We strongly encourage you to upgrade to new versions as soon as possible. This is academic software, we do not have a large development team, and much less quality assurance division. New versions fix bugs and introduce new features. They might also change the database schema, which means that you will no longer be able to download online datasets (new versions will always be backwards-compatible, i.e., they will be able to read older databases, but older programs will not be able to access data in new databases).

Requirements

  • Windows: Java 6 must be installed. The program was tested on Windows XP, and it should run on Vista and Windows 7, as well (let us know if it works!).
  • Mac OS X: Requires at least Mac OS X 10.5 (Leopard) on a 64-bit architecture. This includes all but the first generation of Intel-based Macs, and anything running on a G5. The program uses Java 6, which is only available in a 64-bit flavor.
  • Linux: The program should run, but has not been tested on Linux at this point.
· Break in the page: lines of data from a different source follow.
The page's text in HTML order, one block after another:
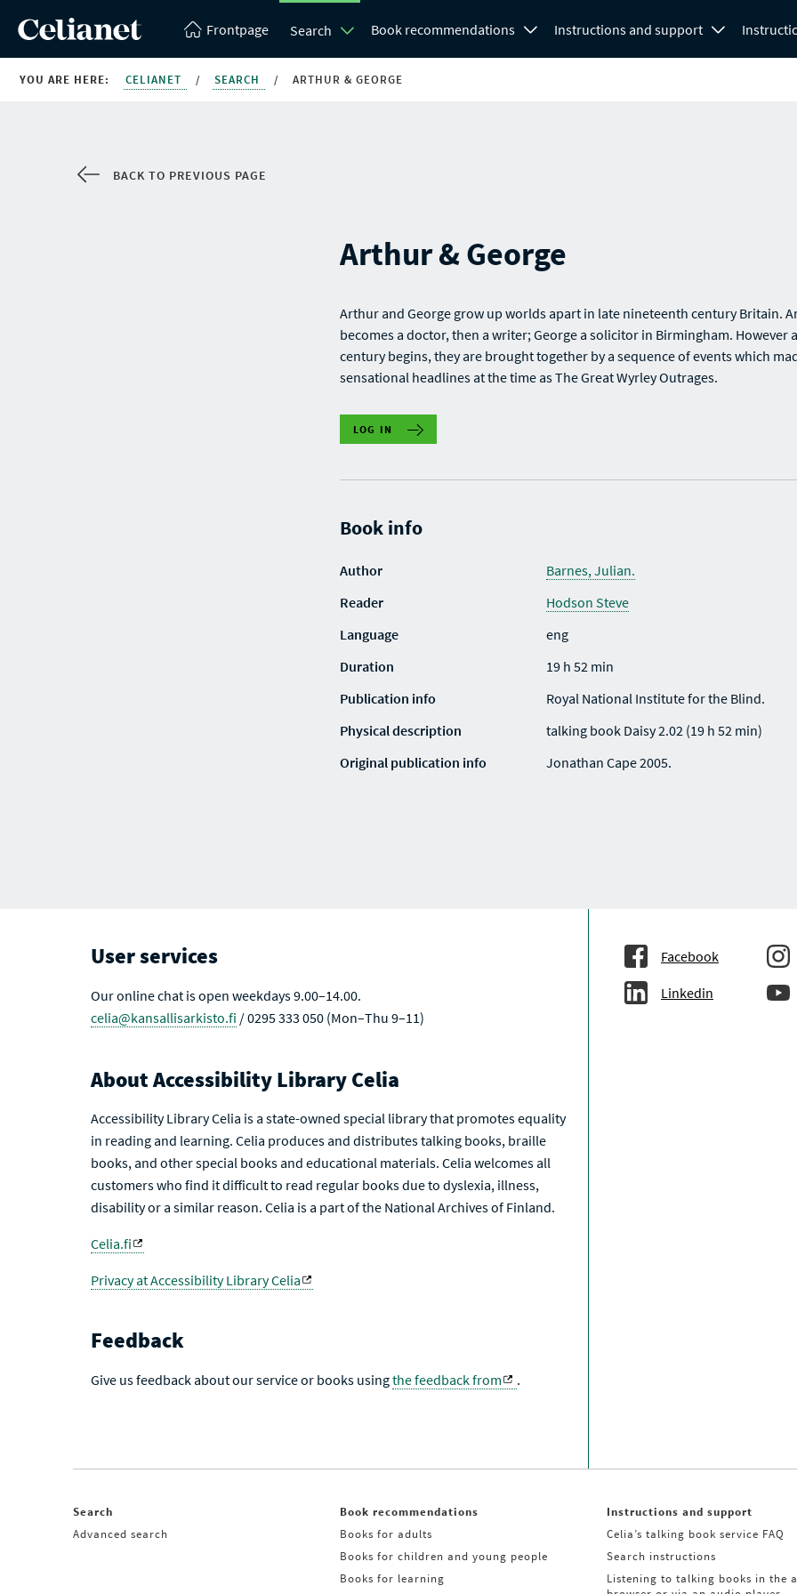
Frontpage Search Book recommendations Instructions and support
YOU ARE HERE: CELIANET / SEARCH / ARTHUR & GEORGE
BACK TO PREVIOUS PAGE
Arthur & George
Arthur and George grow up worlds apart in late nineteenth century Britain.
becomes a doctor, then a writer; George a solicitor in Birmingham. However
century begins, they are brought together by a sequence of events which
sensational headlines at the time as The Great Wyrley Outrages.
LOG IN
Book info
Author
Barnes, Julian.
Reader
Hodson Steve
Language
eng
Duration
19 h 52 min
Publication info
Royal National Institute for the Blind.
Physical description
talking book Daisy 2.02 (19 h 52 min)
Original publication info
Jonathan Cape 2005.
User services
Our online chat is open weekdays 9.00–14.00.
celia@kansallisarkisto.fi / 0295 333 050 (Mon–Thu 9–11)
About Accessibility Library Celia
Accessibility Library Celia is a state-owned special library that promotes equality
in reading and learning. Celia produces and distributes talking books, braille
books, and other special books and educational materials. Celia welcomes all
customers who find it difficult to read regular books due to dyslexia, illness,
disability or a similar reason. Celia is a part of the National Archives of Finland.
Celia.fi
Privacy at Accessibility Library Celia
Feedback
Give us feedback about our service or books usingthe feedback from .
Facebook
Linkedin
Search
Advanced search
Book recommendations
Books for adults
Books for children and young people
Books for learning
Instructions and support
Celia’s talking book service FAQ
Search instructions
Listening to talking books in the
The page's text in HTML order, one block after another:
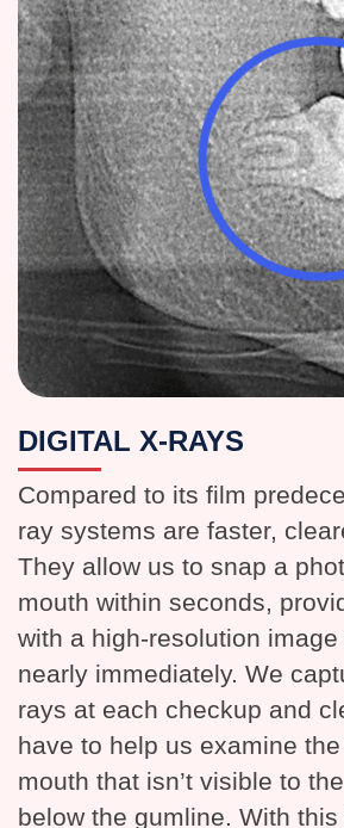
DIGITAL X-RAYS
Compared to its film
ray systems are faster,
They allow us to snap a
mouth within seconds,
with a high-resolution
nearly immediately. We
rays at each checkup and
have to help us examine
mouth that isn’t visible to
below the gumline. With this

We will support Linux on x86 with more testing and a binary package soon.

Download

Parallel Sets for Mac OS X and Windows is available from the download page.

Source Code

This is an open source program, which means that the program code is freely available. It can be checked out from the repository using the Mercurial distributed version control system. There is a description how to do that on our Google Code page.

The program is written in Java, using a number of open-source packages and OpenGL (through JOGL). At this point, code documentation is rather scarce, but we are working on improving that.

Questions, Bugs, Feature Requests

For tracking bugs and submitting feature requests, please use the Issue Tracker on the Google Code page. Google’s tracker is quite user-friendly, and don’t worry if you can’t fill out all the details – we’ll ask if necessary.

For questions, you can leave a comment below or use the contact form to send an email.

Authors, Acknowledgments

The majority of the current program was developed by Robert Kosara and Caroline Ziemkiewicz. The program includes some code from a previous version that Shree D. Chhatwal and Shilpa Sharma contributed to.

Parts of this program were developed with support from the National Visualization and Analytics Center (NVAC), a U.S. Department of Homeland Security Program, under the auspices of the SouthEast Regional Visualization and Analytics Center (SRVAC).